■ The input:
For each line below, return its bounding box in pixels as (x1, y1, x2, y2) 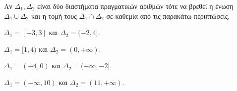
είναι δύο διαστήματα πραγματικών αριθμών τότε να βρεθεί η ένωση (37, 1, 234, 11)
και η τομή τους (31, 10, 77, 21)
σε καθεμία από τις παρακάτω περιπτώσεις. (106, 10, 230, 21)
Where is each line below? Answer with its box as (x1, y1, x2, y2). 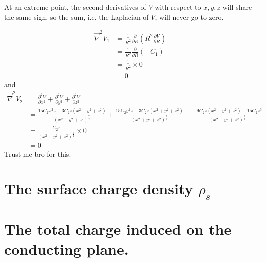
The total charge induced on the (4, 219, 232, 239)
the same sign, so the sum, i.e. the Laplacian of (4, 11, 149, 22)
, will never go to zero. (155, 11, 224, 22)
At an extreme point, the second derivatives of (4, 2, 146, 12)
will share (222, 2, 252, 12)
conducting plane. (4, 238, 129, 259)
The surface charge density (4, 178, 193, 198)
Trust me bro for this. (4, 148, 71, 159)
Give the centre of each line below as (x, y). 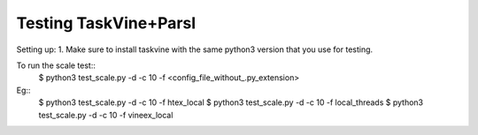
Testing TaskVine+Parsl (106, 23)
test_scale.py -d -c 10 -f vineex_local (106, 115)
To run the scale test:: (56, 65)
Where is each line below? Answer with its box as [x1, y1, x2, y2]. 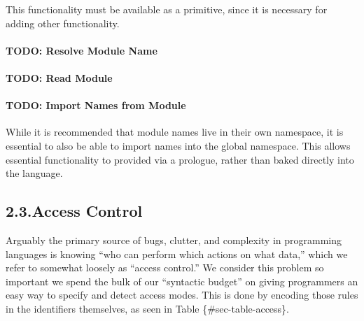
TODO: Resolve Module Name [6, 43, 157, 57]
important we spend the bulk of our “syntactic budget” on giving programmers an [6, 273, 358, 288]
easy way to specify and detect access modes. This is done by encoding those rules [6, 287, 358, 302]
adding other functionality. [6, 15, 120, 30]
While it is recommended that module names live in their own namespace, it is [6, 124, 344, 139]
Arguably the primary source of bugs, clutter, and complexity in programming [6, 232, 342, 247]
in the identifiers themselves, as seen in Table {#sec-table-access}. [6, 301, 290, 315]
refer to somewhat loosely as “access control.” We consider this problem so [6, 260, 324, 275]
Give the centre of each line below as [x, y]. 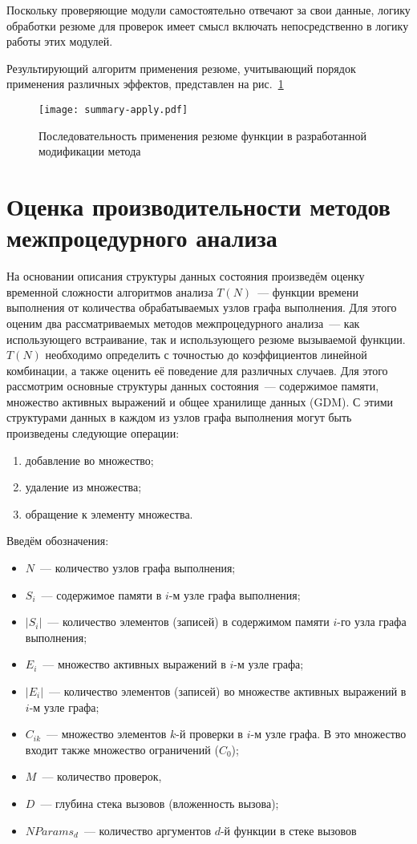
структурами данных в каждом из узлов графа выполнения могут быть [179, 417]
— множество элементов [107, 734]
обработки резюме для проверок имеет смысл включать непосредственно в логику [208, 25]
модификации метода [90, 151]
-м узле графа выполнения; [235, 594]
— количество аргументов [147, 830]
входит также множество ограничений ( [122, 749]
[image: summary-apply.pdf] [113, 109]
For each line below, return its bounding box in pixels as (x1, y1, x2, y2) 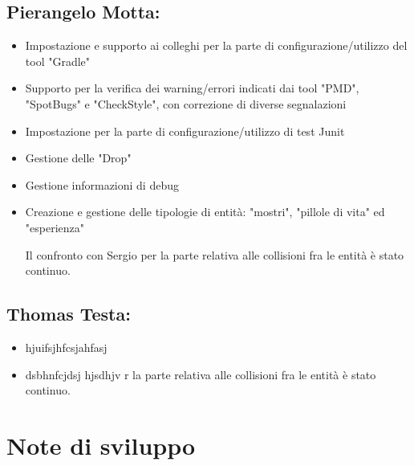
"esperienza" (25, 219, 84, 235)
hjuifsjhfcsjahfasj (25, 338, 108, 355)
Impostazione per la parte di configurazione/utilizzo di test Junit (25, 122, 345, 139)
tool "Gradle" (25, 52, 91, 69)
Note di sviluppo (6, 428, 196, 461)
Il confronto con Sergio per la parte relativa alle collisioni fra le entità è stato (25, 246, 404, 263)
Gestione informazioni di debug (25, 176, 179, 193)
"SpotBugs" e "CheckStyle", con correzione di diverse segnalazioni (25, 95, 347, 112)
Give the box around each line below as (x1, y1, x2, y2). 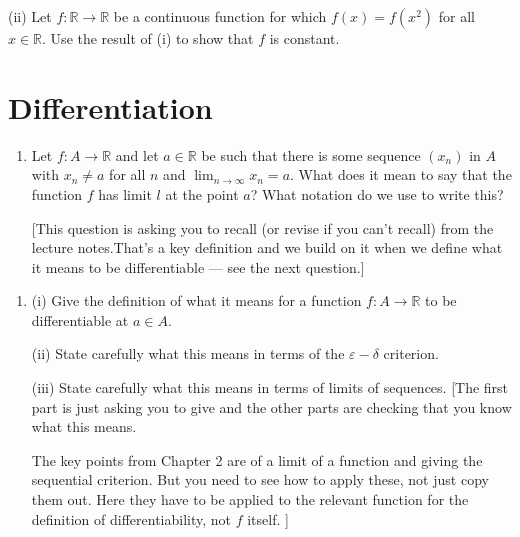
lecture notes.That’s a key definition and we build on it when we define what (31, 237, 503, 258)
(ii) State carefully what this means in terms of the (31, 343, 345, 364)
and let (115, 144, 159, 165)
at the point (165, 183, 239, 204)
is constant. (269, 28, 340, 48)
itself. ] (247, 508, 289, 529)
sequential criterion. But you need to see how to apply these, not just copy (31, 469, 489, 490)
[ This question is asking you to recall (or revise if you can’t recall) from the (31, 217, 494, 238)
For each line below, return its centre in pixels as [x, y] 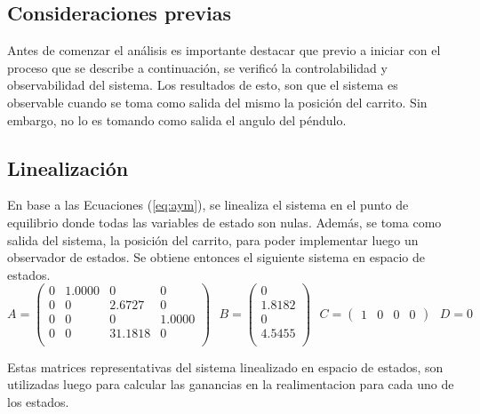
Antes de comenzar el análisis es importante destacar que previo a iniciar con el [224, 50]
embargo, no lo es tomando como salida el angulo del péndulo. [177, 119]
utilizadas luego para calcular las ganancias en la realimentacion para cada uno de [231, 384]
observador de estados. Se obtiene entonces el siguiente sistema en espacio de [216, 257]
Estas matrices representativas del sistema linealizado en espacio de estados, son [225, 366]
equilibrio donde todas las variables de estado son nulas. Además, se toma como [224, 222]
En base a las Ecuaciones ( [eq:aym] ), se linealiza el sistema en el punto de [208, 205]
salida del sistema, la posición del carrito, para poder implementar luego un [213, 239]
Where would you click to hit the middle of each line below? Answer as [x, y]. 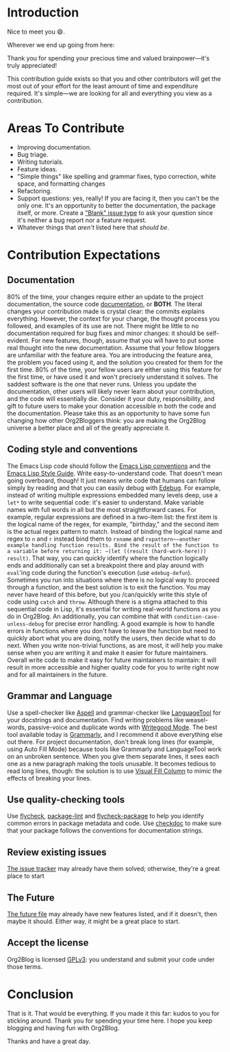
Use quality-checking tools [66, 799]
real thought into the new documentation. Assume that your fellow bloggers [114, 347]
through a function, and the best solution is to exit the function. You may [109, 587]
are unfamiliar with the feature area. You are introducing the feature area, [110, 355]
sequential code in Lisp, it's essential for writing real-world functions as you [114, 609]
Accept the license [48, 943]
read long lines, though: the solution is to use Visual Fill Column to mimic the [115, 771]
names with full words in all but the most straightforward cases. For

■ Brief: Among the lines of the material, find those holding the word "para" and return them.

■ Exercise result:
utilizadas luego para calcular las ganancias en la realimentacion para cada uno de [231, 384]
salida del sistema, la posición del carrito, para poder implementar luego un [213, 239]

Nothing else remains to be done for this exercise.